Liverpool's title win has completed the opening of an exceptional set of numbers that has been 33 years in the making. The sequence emerges when we rank Liverpool alongside the other clubs that have won the Premier League since it was first formed in 1992, listing them by the number of titles won, starting with the lowest. As you can see in the table below, the number of Premier League titles goes as follows: 1, 1, 2, 3, 5, 8, 13.

To the untrained eye, this sequence might not seem significant. But it will be enough to get many maths aficionados excited. They will recognise this as the Fibonacci sequence, in which each number (after the first two) is the sum of the previous two in the sequence.

The sequence can be found in an astonishing array of places – from the spirals of seeds on sunflower heads and the bracts of pinecones to family tree patterns in some species of animals.

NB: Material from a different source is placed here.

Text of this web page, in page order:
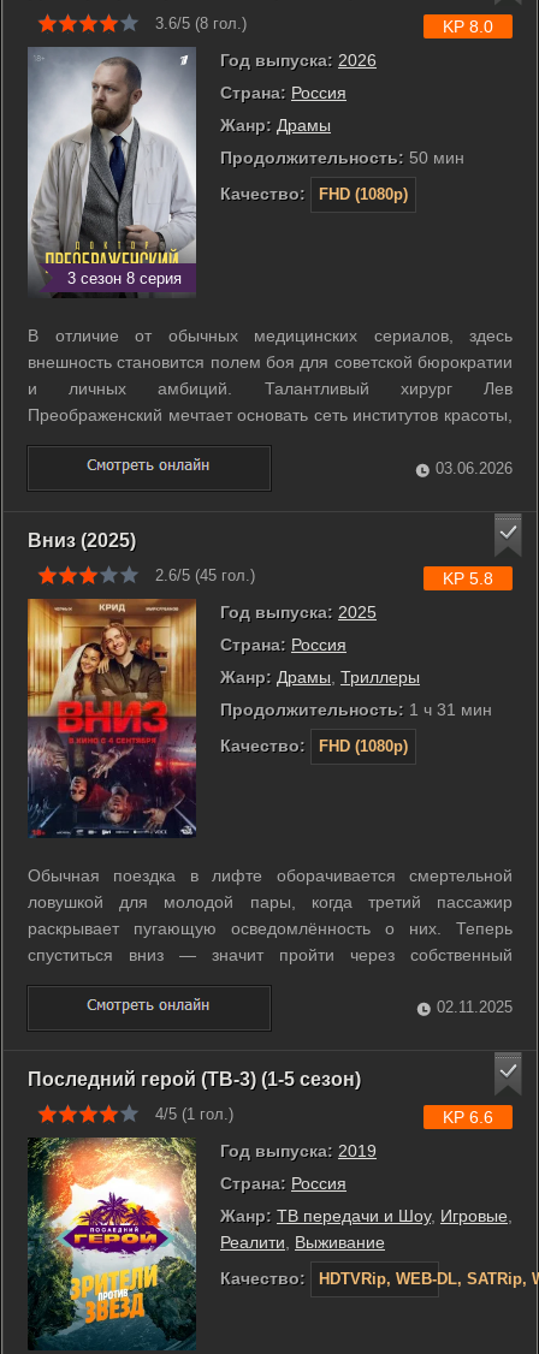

Fibonacci sequences (sequences in the plural because starting with a different pair of initial numbers and following the rule of adding consecutive numbers to generate the next gives you a different, but related sequence) were first introduced to European science in 1202 by Leonardo of Pisa, also known by his nickname Fibonacci (meaning son of Bonaccio).

Long before Fibonacci popularised the sequences in his book Liber Abaci, however, the sequences had been known to Indian Mathematicians. They had drawn upon the sequences to help them enumerate the number of possible poems of a given length, using short syllables of one-unit duration and long syllables of two-unit duration. The Indian poet/mathematicians knew that you could make a poem of length n by taking a poem of length n-1 and adding a short syllable or a poem of length n-2 and adding a long syllable. Consequently, they figured out that to work out the number of poems of a given length you just had to add the number of poems that were one syllable shorter to the number that were two syllables shorter – the exact rule we use today to define a Fibonacci sequence.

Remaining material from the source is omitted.